Babbel offers a monthly subscription starting at $9.99 while Rocket sells its entire course upfront, starting at $99.95. Babbel lessons also go a little more in depth, but Rocket Languages offers better ways to practice what you learn. Both offer free trials, so try them out to see which one you prefer. You can also learn more about Babbel in this review.
Rocket Languages is an excellent choice for popular languages like Spanish and French. The lessons go in-depth and cover useful topics to help you become conversational. Rocket Languages isn’t a very good choice for less popular languages like Arabic and Korean though.
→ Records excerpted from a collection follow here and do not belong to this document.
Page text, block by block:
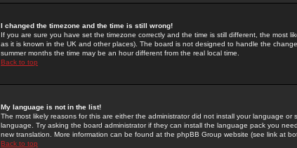
I changed the timezone and the time is still wrong!
If you are sure you have set the timezone correctly and the time is still different, the most
as it is known in the UK and other places). The board is not designed to handle the
summer months the time may be an hour different from the real local time.
Back to top
My language is not in the list!
The most likely reasons for this are either the administrator did not install your language
language. Try asking the board administrator if they can install the language pack you
new translation. More information can be found at the phpBB Group website (see link at
Back to top
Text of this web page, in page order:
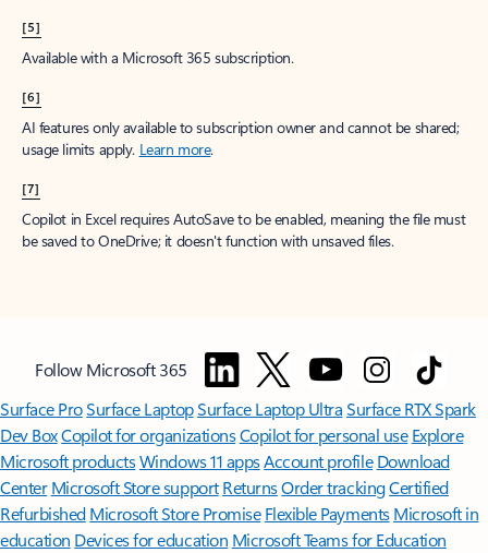
[5]
Available with a Microsoft 365 subscription.
[6]
AI features only available to subscription owner and cannot be shared;
usage limits apply. Learn more.
[7]
Copilot in Excel requires AutoSave to be enabled, meaning the file must
be saved to OneDrive; it doesn't function with unsaved files.
Follow Microsoft 365
Surface ProSurface LaptopSurface Laptop UltraSurface RTX Spark
Dev BoxCopilot for organizationsCopilot for personal use Explore
Microsoft productsWindows 11 appsAccount profile Download
Center Microsoft Store support ReturnsOrder trackingCertified
Refurbished Microsoft Store Promise Flexible Payments Microsoft in
education Devices for education Microsoft Teams for Education

You’d be better off using other apps like Pimsleur or Mondly for these.
Rocket Languages costs anywhere from $99.95 to $449.85, depending on the language you want to learn and how many levels you want to buy. For all languages, you can choose to pay in installments instead of paying the full price upfront. These installments range from $20.00 to $75.00 per month for six months.
While you can build a solid foundation with Rocket Languages, you won’t become fluent. The courses are designed to help you improve all aspects of communication, like reading, writing, speaking, and listening. The lessons will help you communicate at an intermediate level, but you’ll need to use other resources to become fluent.
Yes, Rocket Languages has a free app that you can download to access all of your courses. The app has a sleek design and is very easy to use. It also has additional features, like speech recognition, that aren’t available with the web version of Rocket Languages.
For more popular languages like Spanish and French, Rocket Languages is definitely worth the money. The courses are comprehensive and the activities are engaging. By the end of the course, you’ll easily be able to have natural conversations with native speakers. However, for less popular languages like Arabic and Korean, you may be better off using other learning tools, like Pimsleur or Mondly.
This is an independent review of the Rocket Languages program. This review is not sponsored by or endorsed by the company, and the opinions in this review are all my own. I’ve used over 50 different apps during my language learning journey, and I love exploring new resources. To write this Rocket Languages review, I personally tested every feature of the program and verified everything the courses offer.